§ Exercise inputs:
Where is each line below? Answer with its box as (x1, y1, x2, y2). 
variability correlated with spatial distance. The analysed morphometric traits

==

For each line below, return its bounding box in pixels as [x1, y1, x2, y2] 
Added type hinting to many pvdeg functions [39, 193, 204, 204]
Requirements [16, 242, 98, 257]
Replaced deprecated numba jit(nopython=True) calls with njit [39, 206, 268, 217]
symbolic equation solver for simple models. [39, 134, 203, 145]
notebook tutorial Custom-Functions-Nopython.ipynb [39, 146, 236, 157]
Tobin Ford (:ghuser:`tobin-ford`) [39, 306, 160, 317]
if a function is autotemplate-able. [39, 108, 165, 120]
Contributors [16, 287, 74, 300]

§ The problem:
In the records above, find the lines containing "each" and copy them.

§ Solved exercise:
Where is each line below? Answer with its box as (x1, y1, x2, y2). 
For each line below, return its bounding box in pixels as [x1, y1, x2, y2] 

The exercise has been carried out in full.